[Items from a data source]
* * * *

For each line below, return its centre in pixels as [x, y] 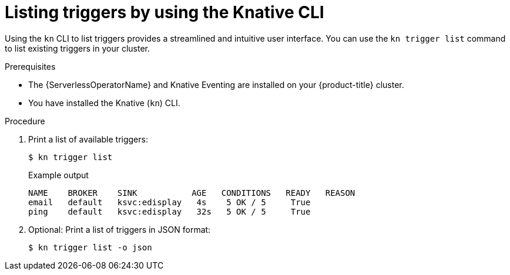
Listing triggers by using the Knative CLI [165, 12]
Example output [58, 175]
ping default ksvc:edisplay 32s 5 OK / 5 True [170, 211]
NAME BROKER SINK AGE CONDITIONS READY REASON [192, 193]
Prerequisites [30, 66]
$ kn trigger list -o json [90, 247]
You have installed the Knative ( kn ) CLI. [104, 103]
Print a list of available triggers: [88, 139]
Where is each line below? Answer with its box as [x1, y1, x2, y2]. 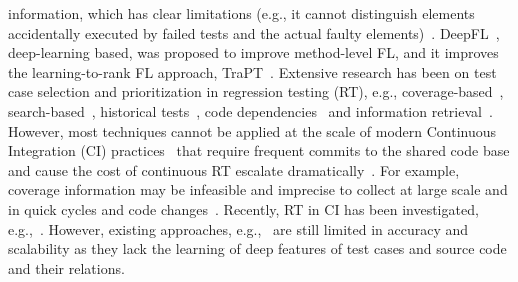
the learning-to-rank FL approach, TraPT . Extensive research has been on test [8, 61, 497, 82]
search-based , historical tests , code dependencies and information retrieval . [8, 100, 493, 121]
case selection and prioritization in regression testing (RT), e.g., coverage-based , [8, 81, 504, 102]
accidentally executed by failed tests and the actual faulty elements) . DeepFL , [8, 22, 500, 43]
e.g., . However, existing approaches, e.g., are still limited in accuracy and [8, 218, 469, 239]
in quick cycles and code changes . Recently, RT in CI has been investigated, [8, 198, 479, 219]
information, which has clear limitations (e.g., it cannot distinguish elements [8, 3, 475, 23]
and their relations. [8, 257, 125, 278]
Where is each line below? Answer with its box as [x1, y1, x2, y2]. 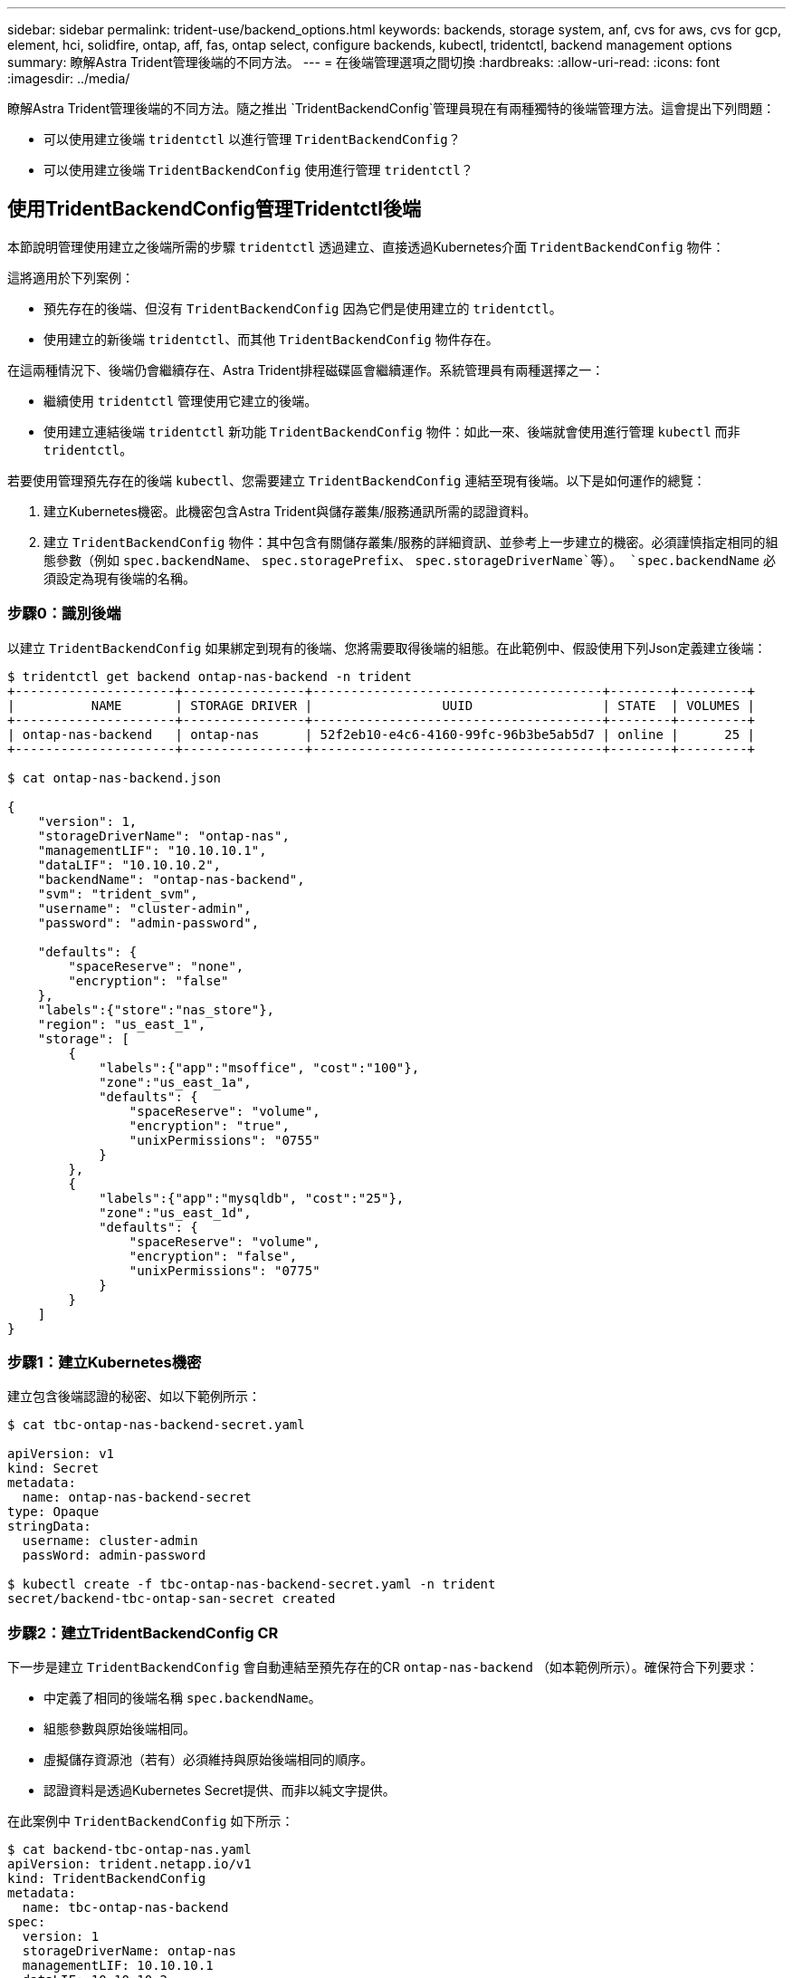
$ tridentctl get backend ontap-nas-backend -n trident [7, 668, 412, 684]
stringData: [7, 1519, 91, 1534]
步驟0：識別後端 [7, 604, 121, 623]
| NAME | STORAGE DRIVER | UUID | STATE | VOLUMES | [7, 697, 756, 713]
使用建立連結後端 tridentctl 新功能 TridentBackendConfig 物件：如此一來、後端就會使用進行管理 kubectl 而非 [43, 423, 740, 439]
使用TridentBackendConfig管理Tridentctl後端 [7, 197, 421, 221]
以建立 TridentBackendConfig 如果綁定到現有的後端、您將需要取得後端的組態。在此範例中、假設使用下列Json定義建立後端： [7, 639, 767, 656]
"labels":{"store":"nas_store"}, [37, 1002, 275, 1017]
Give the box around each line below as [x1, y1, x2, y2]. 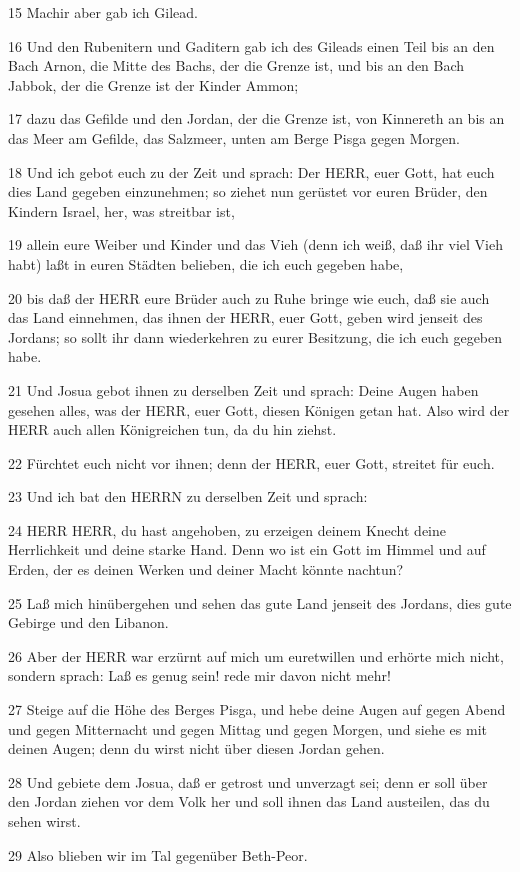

* * * *

#### [Problem details]
All entries are to be duplicated exactly, with the pictures left out.

#### [Your solution]
For each line below, return its centre in pixels as [x, y] 
Listing triggers by using the Knative CLI [165, 12]
Example output [58, 175]
ping default ksvc:edisplay 32s 5 OK / 5 True [170, 211]
NAME BROKER SINK AGE CONDITIONS READY REASON [192, 193]
Prerequisites [30, 66]
$ kn trigger list -o json [90, 247]
You have installed the Knative ( kn ) CLI. [104, 103]
Print a list of available triggers: [88, 139]
Where is each line below? Answer with its box as [x1, y1, x2, y2]. 
the learning-to-rank FL approach, TraPT . Extensive research has been on test [8, 61, 497, 82]
search-based , historical tests , code dependencies and information retrieval . [8, 100, 493, 121]
case selection and prioritization in regression testing (RT), e.g., coverage-based , [8, 81, 504, 102]
accidentally executed by failed tests and the actual faulty elements) . DeepFL , [8, 22, 500, 43]
e.g., . However, existing approaches, e.g., are still limited in accuracy and [8, 218, 469, 239]
in quick cycles and code changes . Recently, RT in CI has been investigated, [8, 198, 479, 219]
information, which has clear limitations (e.g., it cannot distinguish elements [8, 3, 475, 23]
and their relations. [8, 257, 125, 278]
Where is each line below? Answer with its box as [x1, y1, x2, y2]. 
$ tridentctl get backend ontap-nas-backend -n trident [7, 668, 412, 684]
stringData: [7, 1519, 91, 1534]
步驟0：識別後端 [7, 604, 121, 623]
| NAME | STORAGE DRIVER | UUID | STATE | VOLUMES | [7, 697, 756, 713]
使用建立連結後端 tridentctl 新功能 TridentBackendConfig 物件：如此一來、後端就會使用進行管理 kubectl 而非 [43, 423, 740, 439]
使用TridentBackendConfig管理Tridentctl後端 [7, 197, 421, 221]
以建立 TridentBackendConfig 如果綁定到現有的後端、您將需要取得後端的組態。在此範例中、假設使用下列Json定義建立後端： [7, 639, 767, 656]
"labels":{"store":"nas_store"}, [37, 1002, 275, 1017]
Give the box around each line below as [x1, y1, x2, y2]. 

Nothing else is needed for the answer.